*What this task involves*
Return all entries precisely as they stand, without the images.

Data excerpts
[Start of section]

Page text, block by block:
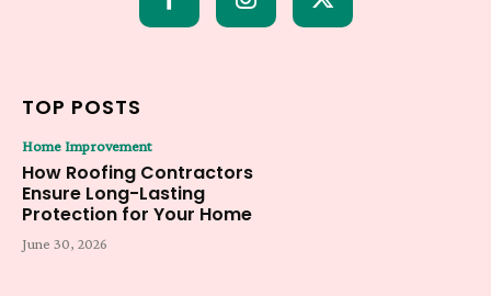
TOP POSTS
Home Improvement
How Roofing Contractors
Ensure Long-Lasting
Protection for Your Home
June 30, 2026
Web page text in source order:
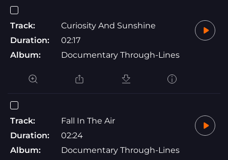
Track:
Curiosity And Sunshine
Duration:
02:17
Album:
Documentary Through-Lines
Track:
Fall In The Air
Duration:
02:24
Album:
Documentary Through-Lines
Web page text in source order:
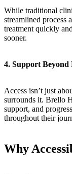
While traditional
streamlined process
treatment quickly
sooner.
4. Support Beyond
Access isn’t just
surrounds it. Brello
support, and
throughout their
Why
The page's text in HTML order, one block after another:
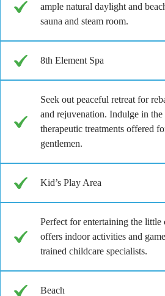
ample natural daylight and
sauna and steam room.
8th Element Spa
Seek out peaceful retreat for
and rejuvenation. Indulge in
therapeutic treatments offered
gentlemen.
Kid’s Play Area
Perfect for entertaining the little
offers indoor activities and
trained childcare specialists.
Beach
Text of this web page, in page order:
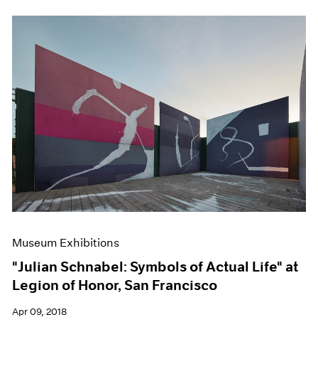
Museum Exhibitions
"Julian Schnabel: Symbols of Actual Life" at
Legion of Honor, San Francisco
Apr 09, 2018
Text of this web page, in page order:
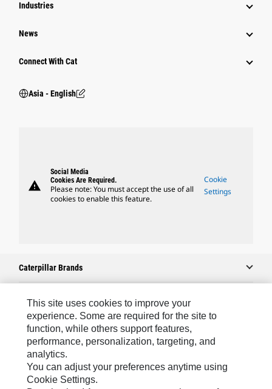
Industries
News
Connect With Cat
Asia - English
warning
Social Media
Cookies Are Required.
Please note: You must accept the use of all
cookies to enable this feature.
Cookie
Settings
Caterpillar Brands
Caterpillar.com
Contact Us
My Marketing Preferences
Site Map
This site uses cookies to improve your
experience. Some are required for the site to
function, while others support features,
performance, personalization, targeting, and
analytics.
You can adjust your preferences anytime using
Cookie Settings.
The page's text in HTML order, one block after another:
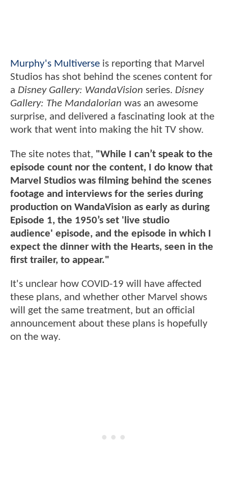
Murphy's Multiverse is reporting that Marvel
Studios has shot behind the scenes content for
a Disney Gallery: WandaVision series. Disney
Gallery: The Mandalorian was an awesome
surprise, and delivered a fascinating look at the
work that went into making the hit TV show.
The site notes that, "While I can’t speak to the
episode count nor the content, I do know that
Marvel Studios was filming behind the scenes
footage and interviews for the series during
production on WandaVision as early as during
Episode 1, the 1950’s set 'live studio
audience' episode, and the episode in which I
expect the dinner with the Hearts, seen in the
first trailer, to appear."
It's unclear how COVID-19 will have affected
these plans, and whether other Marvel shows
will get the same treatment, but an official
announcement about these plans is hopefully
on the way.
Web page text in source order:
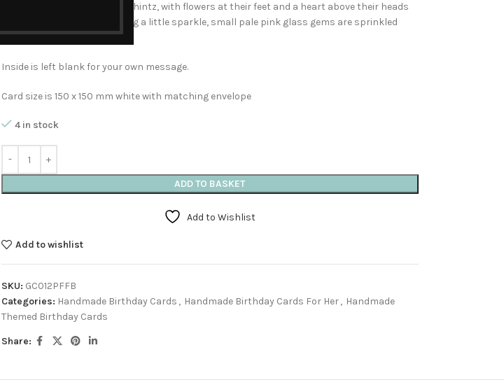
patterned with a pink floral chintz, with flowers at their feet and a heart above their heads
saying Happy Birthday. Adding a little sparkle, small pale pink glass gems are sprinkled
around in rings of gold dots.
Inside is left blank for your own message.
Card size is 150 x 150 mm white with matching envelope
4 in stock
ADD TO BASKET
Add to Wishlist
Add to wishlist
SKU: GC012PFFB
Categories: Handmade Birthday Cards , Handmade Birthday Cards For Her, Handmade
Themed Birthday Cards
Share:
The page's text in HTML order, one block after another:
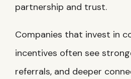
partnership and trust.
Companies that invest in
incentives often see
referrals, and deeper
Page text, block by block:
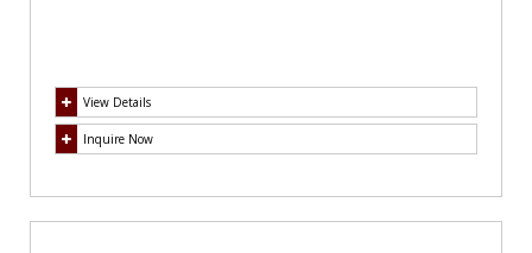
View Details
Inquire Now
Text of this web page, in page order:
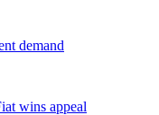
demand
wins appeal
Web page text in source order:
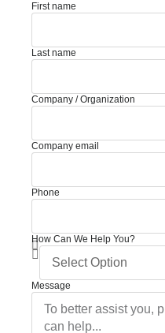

[End of section]

*Exercise result*
Page text, block by block:
TOP POSTS
Home Improvement
How Roofing Contractors
Ensure Long-Lasting
Protection for Your Home
June 30, 2026
Web page text in source order:
Track:
Curiosity And Sunshine
Duration:
02:17
Album:
Documentary Through-Lines
Track:
Fall In The Air
Duration:
02:24
Album:
Documentary Through-Lines
Web page text in source order:
While traditional
streamlined process
treatment quickly
sooner.
4. Support Beyond
Access isn’t just
surrounds it. Brello
support, and
throughout their
Why
The page's text in HTML order, one block after another:
ample natural daylight and
sauna and steam room.
8th Element Spa
Seek out peaceful retreat for
and rejuvenation. Indulge in
therapeutic treatments offered
gentlemen.
Kid’s Play Area
Perfect for entertaining the little
offers indoor activities and
trained childcare specialists.
Beach
Text of this web page, in page order:
Museum Exhibitions
"Julian Schnabel: Symbols of Actual Life" at
Legion of Honor, San Francisco
Apr 09, 2018
Text of this web page, in page order:
Industries
News
Connect With Cat
Asia - English
warning
Social Media
Cookies Are Required.
Please note: You must accept the use of all
cookies to enable this feature.
Cookie
Settings
Caterpillar Brands
Caterpillar.com
Contact Us
My Marketing Preferences
Site Map
This site uses cookies to improve your
experience. Some are required for the site to
function, while others support features,
performance, personalization, targeting, and
analytics.
You can adjust your preferences anytime using
Cookie Settings.
The page's text in HTML order, one block after another:
Murphy's Multiverse is reporting that Marvel
Studios has shot behind the scenes content for
a Disney Gallery: WandaVision series. Disney
Gallery: The Mandalorian was an awesome
surprise, and delivered a fascinating look at the
work that went into making the hit TV show.
The site notes that, "While I can’t speak to the
episode count nor the content, I do know that
Marvel Studios was filming behind the scenes
footage and interviews for the series during
production on WandaVision as early as during
Episode 1, the 1950’s set 'live studio
audience' episode, and the episode in which I
expect the dinner with the Hearts, seen in the
first trailer, to appear."
It's unclear how COVID-19 will have affected
these plans, and whether other Marvel shows
will get the same treatment, but an official
announcement about these plans is hopefully
on the way.
Web page text in source order:
patterned with a pink floral chintz, with flowers at their feet and a heart above their heads
saying Happy Birthday. Adding a little sparkle, small pale pink glass gems are sprinkled
around in rings of gold dots.
Inside is left blank for your own message.
Card size is 150 x 150 mm white with matching envelope
4 in stock
ADD TO BASKET
Add to Wishlist
Add to wishlist
SKU: GC012PFFB
Categories: Handmade Birthday Cards , Handmade Birthday Cards For Her, Handmade
Themed Birthday Cards
Share:
The page's text in HTML order, one block after another:
partnership and trust.
Companies that invest in
incentives often see
referrals, and deeper
Page text, block by block:
View Details
Inquire Now
Text of this web page, in page order:
demand
wins appeal
Web page text in source order:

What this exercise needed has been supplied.